So, as I sit here in hotel room at 2am with nothing to do I find myself reflecting on myself, the world, and life in general. Perhaps, though, I'm getting ahead of myself and should tell you what lead up to this late night of reflectiveness.
Some times in life you get the pleasure of meeting someone who instantly lights up your life just by them being around or near you. The first, obviously, was my wife who I have had the greatest pleasure of being with for two decades now but this blog, or this story rather, is not about her. I'm sure there have been others but a few months ago at work another such soul happened to stumble across me and my little slice of the universe. Her name is Bri. From the moment I saw her I was slightly infatuated with her as her style and demeanor intrigued me exponentially. Also I found her almost irresistible attractive. (Of course I can resist because my wife is my one and only) But as to not come of as the creeper or even overbearing, I kept my distance and just admired her from a far.
Finally after a few weeks, possibly a month, I found my "in". She was chatting with one of my few coworkers I consider a friend, right by where I happened to be working so I sauntered over and joined the conversation. (Hoping this doesn't sound as bad as I think but I just needed to meet this person.) We had an instant connection and started chatting every chance we got. I do believe we first bonded over our complete love of Kombucha! I even had to introduce her to my wife who the two of them hit it off immediately and now the three of us are the best of friends! The amount of things my wife and her have in common is actually quite scary at times but maybe this was also why I was drawn to her immediately.
Fast forward a few months to the beginning of December when her boyfriend asked her to move in with her.
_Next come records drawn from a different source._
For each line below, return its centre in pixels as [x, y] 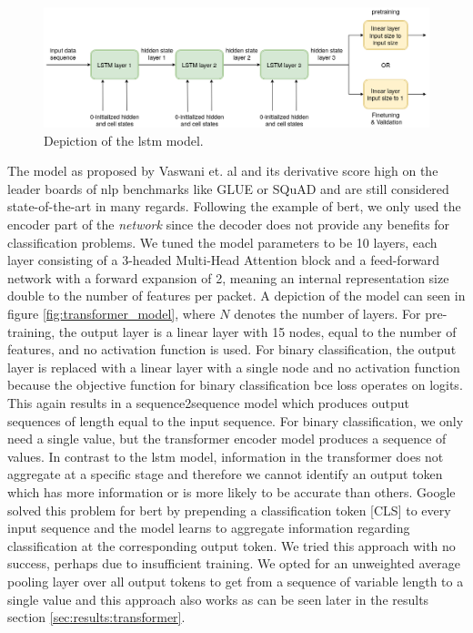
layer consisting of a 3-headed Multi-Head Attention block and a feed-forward [224, 260]
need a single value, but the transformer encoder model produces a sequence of [227, 439]
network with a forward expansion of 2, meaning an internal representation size [228, 277]
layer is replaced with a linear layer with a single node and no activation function [234, 367]
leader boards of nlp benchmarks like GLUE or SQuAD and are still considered [228, 188]
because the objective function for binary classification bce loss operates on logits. [235, 385]
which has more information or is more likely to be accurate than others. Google [231, 491]
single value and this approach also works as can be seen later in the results [218, 599]
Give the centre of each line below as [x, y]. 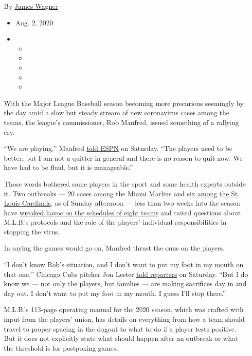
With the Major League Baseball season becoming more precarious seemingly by [124, 103]
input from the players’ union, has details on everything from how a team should [124, 319]
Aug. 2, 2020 [34, 22]
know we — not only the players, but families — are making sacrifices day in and [125, 283]
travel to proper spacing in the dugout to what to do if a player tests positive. [120, 328]
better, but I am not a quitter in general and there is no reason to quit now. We [123, 157]
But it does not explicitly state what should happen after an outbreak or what [121, 338]
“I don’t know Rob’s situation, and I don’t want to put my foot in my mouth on [124, 264]

She was very hesitant at first and kept asking him "Are you sure?" She finally accepted and I was extremely happy for her because I truly believe everyone needs the kind of love and support my wife and I have for each other. So she told her roommate she was moving out packed all her stuff and was ready to make the move.
Three days before she was supposed to move in he changed his mind and decided she was no longer welcome to move in. She already had given notice in her current place so couldn't move back there, making her essentially homeless. This was two days after Christmas mind you. I immediately told her she was welcome to move in with me even though I had only known her a few months, after getting my wife's permission of course. She was absolutely floored and taken back by my offer and couldn't believe I would be willing to do that but as I said earlier sometimes you meet those people who just instantly bring joy to your life. Now, she ended up not taking my offer and moving in with family instead, which was probably best, but still all she had was a couch to sleep on still making her essentially homeless.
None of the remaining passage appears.